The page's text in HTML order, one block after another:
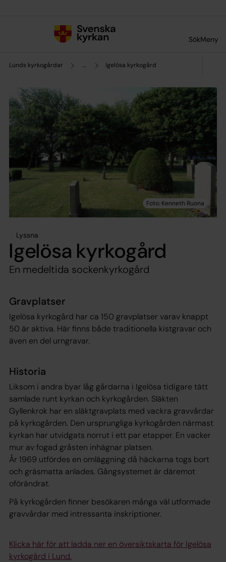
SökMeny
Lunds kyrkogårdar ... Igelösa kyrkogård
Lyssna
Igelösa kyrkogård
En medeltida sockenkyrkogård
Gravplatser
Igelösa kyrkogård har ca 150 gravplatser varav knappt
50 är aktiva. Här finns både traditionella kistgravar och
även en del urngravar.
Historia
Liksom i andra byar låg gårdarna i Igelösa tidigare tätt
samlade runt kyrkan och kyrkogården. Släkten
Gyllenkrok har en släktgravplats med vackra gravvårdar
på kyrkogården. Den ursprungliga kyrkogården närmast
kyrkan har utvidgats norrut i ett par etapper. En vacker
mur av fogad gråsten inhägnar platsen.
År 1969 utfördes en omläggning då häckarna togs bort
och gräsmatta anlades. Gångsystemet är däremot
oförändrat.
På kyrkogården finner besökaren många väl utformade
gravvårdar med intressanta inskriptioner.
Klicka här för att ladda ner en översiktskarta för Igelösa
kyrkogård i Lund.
++++++++++++++++++++
• **TASK ITEM**: Copy out every line of the data that includes the word "Igelösa".

• **FINAL ANSWER**:
Lunds kyrkogårdar ... Igelösa kyrkogård
Igelösa kyrkogård
Igelösa kyrkogård har ca 150 gravplatser varav knappt
Liksom i andra byar låg gårdarna i Igelösa tidigare tätt
Klicka här för att ladda ner en översiktskarta för Igelösa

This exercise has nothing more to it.